[Excerpts from a dataset]
--------------------------------------------------
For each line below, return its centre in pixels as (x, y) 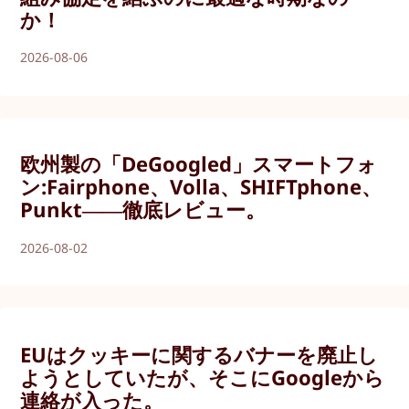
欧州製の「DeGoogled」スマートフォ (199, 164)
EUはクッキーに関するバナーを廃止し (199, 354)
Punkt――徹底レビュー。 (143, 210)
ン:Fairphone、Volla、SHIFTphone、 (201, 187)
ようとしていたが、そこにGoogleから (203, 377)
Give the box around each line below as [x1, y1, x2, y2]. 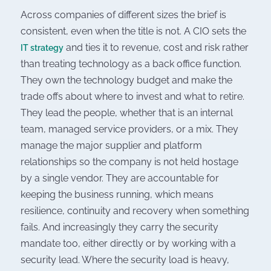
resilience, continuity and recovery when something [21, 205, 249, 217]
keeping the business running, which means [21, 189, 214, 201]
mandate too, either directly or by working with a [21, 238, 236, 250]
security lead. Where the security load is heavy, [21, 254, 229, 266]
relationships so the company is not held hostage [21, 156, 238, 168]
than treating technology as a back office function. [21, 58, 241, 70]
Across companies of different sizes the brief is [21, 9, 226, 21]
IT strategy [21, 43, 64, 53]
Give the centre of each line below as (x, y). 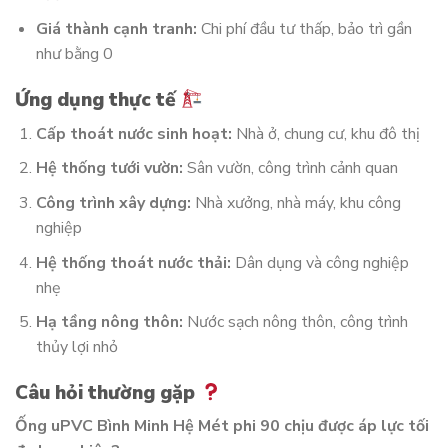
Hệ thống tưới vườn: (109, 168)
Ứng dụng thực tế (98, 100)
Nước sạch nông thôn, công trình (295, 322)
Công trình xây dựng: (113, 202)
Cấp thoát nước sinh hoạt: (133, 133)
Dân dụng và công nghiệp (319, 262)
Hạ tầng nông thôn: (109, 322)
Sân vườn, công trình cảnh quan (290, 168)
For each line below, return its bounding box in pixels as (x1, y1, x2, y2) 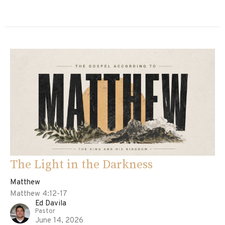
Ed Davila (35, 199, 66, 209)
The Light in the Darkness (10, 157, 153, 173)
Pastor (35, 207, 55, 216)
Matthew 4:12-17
--------------------------------------------------
◆ TRY IT
Leave the pictures out and output all of the data verbatim.

◆ ANSWER TO THIS TASK
For each line below, return its centre in pixels as (x, y) 
欧州製の「DeGoogled」スマートフォ (199, 164)
EUはクッキーに関するバナーを廃止し (199, 354)
Punkt――徹底レビュー。 (143, 210)
ン:Fairphone、Volla、SHIFTphone、 (201, 187)
ようとしていたが、そこにGoogleから (203, 377)
Give the box around each line below as [x1, y1, x2, y2]. 
resilience, continuity and recovery when something [21, 205, 249, 217]
keeping the business running, which means [21, 189, 214, 201]
mandate too, either directly or by working with a [21, 238, 236, 250]
security lead. Where the security load is heavy, [21, 254, 229, 266]
relationships so the company is not held hostage [21, 156, 238, 168]
than treating technology as a back office function. [21, 58, 241, 70]
Across companies of different sizes the brief is [21, 9, 226, 21]
IT strategy [21, 43, 64, 53]
Give the centre of each line below as (x, y). 
Hệ thống tưới vườn: (109, 168)
Ứng dụng thực tế (98, 100)
Nước sạch nông thôn, công trình (295, 322)
Công trình xây dựng: (113, 202)
Cấp thoát nước sinh hoạt: (133, 133)
Dân dụng và công nghiệp (319, 262)
Hạ tầng nông thôn: (109, 322)
Sân vườn, công trình cảnh quan (290, 168)
For each line below, return its bounding box in pixels as (x1, y1, x2, y2) 
Ed Davila (35, 199, 66, 209)
The Light in the Darkness (10, 157, 153, 173)
Pastor (35, 207, 55, 216)
Matthew 4:12-17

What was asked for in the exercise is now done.